Publié par MaRichesse.Com sur 14 Février 2017, 16:00pm

Catégories : #INTERNET, #PEOPLE

Sur les réseaux sociaux, le triomphe de l’imparfait

La tornade ronde et blonde Amy Schumer s’apprête à propulser Barbie, la poupée aux mensurations inhumaines souvent décriées, dans la modernité… Sony Pictures vient en effet d’annoncer que l’humoriste américaine incarnerait l’idole des fillettes sur grand écran, en 2018.
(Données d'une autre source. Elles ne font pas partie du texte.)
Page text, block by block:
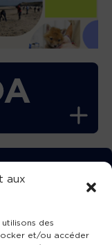
aux
des
et/ou accéder
!
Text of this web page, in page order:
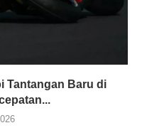
Tantangan Baru di
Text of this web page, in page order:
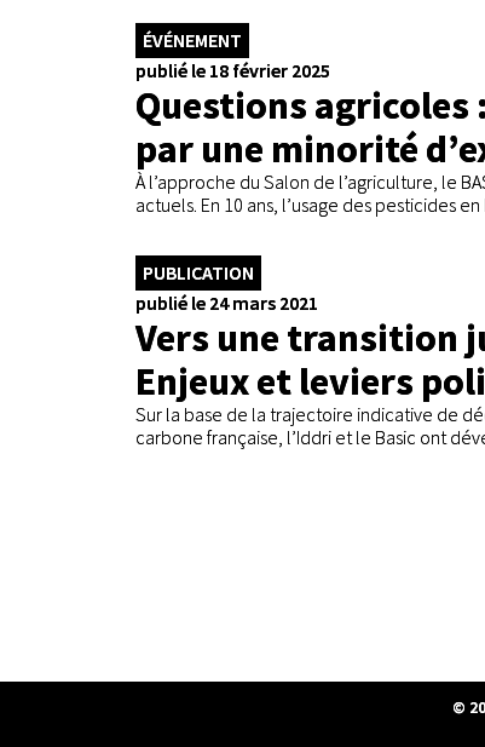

Le pitch? Chassée de Barbie Land, un univers en toc, la figurine s’incarne dans une femme normale et apprend à vivre dans le réel. Aux grincheux qui ont vite raillé le casting, l’actrice a répliqué par une vibrante adresse à tous les défectueux: «Je suis très honorée d’incarner Barbie, une icône importante et en pleine évolution. Quand je me regarde dans le miroir, je sais qui je suis: une super amie, une super sœur, une super fille et une super petite amie. A tous ceux dont on s’est moqué, je me bats pour vous, pour nous.»

Montrer la vraie vie

En choisissant celle qui passe sa vie à exhiber, bravache, bourrelets et maladresses, quand elle ne proclame pas qu’elle porte des tampons hygiéniques sur les tapis rouges, Hollywood a entendu la révolte qui gronde contre le culte du faux. Qu’il se nomme «Body positivity» (positivité corporelle), «Here I Am» (voilà comme je suis) ou «Beyond Beauty» (au-delà de la beauté), ce mouvement encourage à s’exhiber dans sa banalité.

Nous voyons cela comme une occasion de montrer enfin nos vies réelles: repas médiocres, enfants pleurnichards, visages chiffonnés.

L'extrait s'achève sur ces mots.